To navigate through working in this new compute space, the CBW has developed a 2-day course providing an introduction to security and privacy issues related to working on human genome data and the processes necessary to access such data. After reviewing cloud computing infrastructure, the workshop will also provide a hands-on introduction to launching and configuring your own virtual machine (VM), accessing cloud-based data sets, and how to scale up the number of VMs to meet your analysis needs. Customizing VMs with your own tools and cloud-computing best practices will also be discussed.

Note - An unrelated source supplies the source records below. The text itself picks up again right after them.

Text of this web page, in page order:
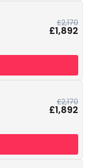
£2,170
£1,892
£2,170
£1,892
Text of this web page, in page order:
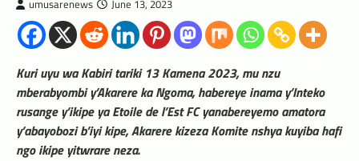
umusarenews June 13, 2023
Kuri uyu wa Kabiri tariki 13 Kamena 2023, mu nzu
mberabyombi y’Akarere ka Ngoma, habereye inama y’Inteko
rusange y’ikipe ya Etoile de l’Est FC yanabereyemo amatora
y’abayobozi b’iyi kipe, Akarere kizeza Komite nshya kuyiba hafi
ngo ikipe yitwrare neza.
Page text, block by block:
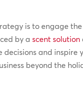
is to engage the
by ascent solution
and inspire
beyond the
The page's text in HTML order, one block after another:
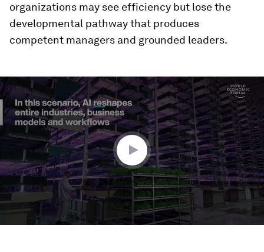
organizations may see efficiency but lose the
developmental pathway that produces
competent managers and grounded leaders.
0
seconds
of
2
minutes,
47
seconds
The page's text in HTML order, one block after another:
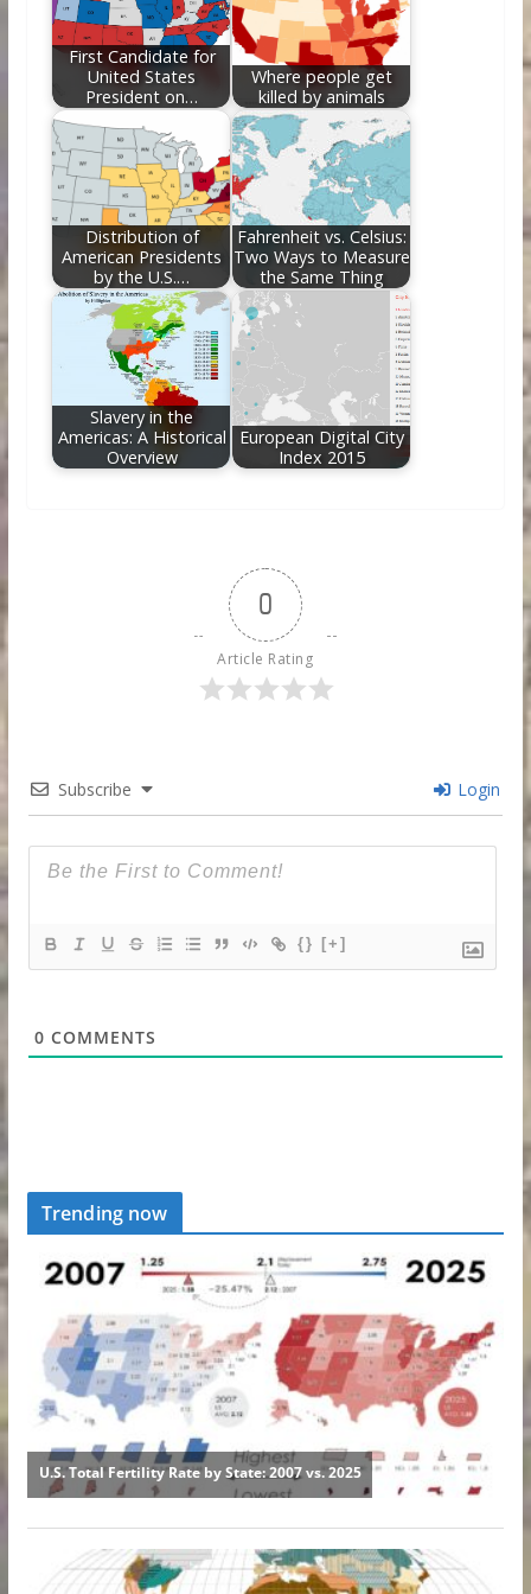
First Candidate for
United States
President on…
Where people get
killed by animals
Distribution of
American Presidents
by the U.S.…
Fahrenheit vs. Celsius:
Two Ways to Measure
the Same Thing
Slavery in the
Americas: A Historical
Overview
European Digital City
Index 2015
0
Article Rating
Subscribe Login
{} [+]
0 COMMENTS
Trending now

Participants will gain practical experience and skills to be able to:
- Launch their own virtual machine (VM)
- Configure a VM with prepackaged tools
- Pull in data sets from Cloud repositories
- Follow best practices in data and workflow management
- Customize a VM with their own tools
- Scale up their VM to meet their analysis needs
Graduates, postgraduates and PIs who need to learn how to access and work with cloud compute infrastructure in support of their research on big data sets (e.g. cancer data from the International Cancer Genome Consortium (ICGC)). Attendees will need to be familiar with the Unix command line interfaces.

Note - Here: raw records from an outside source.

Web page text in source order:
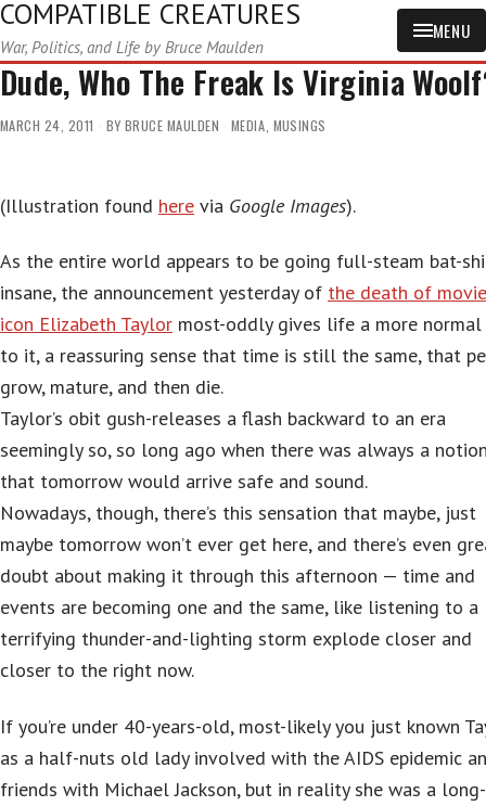
COMPATIBLE CREATURES
War, Politics, and Life by Bruce Maulden
MENU
Dude, Who The Freak Is Virginia
MARCH 24, 2011 BY BRUCE MAULDEN MEDIA, MUSINGS
(Illustration found here via Google Images).
As the entire world appears to be going full-steam bat-
insane, the announcement yesterday of the death of movie
icon Elizabeth Taylor most-oddly gives life a more
to it, a reassuring sense that time is still the same, that
grow, mature, and then die.
Taylor’s obit gush-releases a flash backward to an era
seemingly so, so long ago when there was always a
that tomorrow would arrive safe and sound.
Nowadays, though, there’s this sensation that maybe, just
maybe tomorrow won’t ever get here, and there’s even
doubt about making it through this afternoon — time and
events are becoming one and the same, like listening to a
terrifying thunder-and-lighting storm explode closer and
closer to the right now.
If you’re under 40-years-old, most-likely you just known
as a half-nuts old lady involved with the AIDS epidemic
friends with Michael Jackson, but in reality she was a
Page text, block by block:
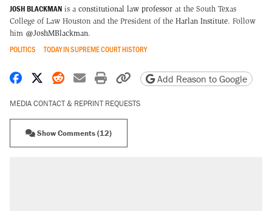
JOSH BLACKMAN is a constitutional law professor at the South Texas
College of Law Houston and the President of the Harlan Institute. Follow
him @JoshMBlackman.
POLITICS TODAY IN SUPREME COURT HISTORY
Share on Facebook
Share on X
Share on Reddit
Share by email
Print friendly version
Copy page URL
Add Reason to Google
MEDIA CONTACT & REPRINT REQUESTS
Show Comments (12)
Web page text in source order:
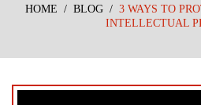
HOME / BLOG/ 3 WAYS TO
INTELLECTUAL

Prerequisites for attendance: Familiarity with Linux environment and UNIX commands. Must be able to complete, understand and be very familiar with the following simple Linux before attending:
You will also require your own laptop computer. Minimum requirements: 1024x768 screen resolution, 1.5GHz CPU, 4GB RAM, recent versions of Windows, Mac OS X or Linux (Most computers purchased in the past 3-4 years likely meet these requirements). If you do not have access to your own computer, you may loan one from the CBW. Please contact email@example.com for more information.
Module 1: Introduction to Cloud Computing and Virtual Machines (2017) (Instructor: Francis Ouellette)
- What is a Cloud?
- What is a VM?
- Where can one launch a VM? Collaboratory, OpenStack, AWS, Compute Canada, etc.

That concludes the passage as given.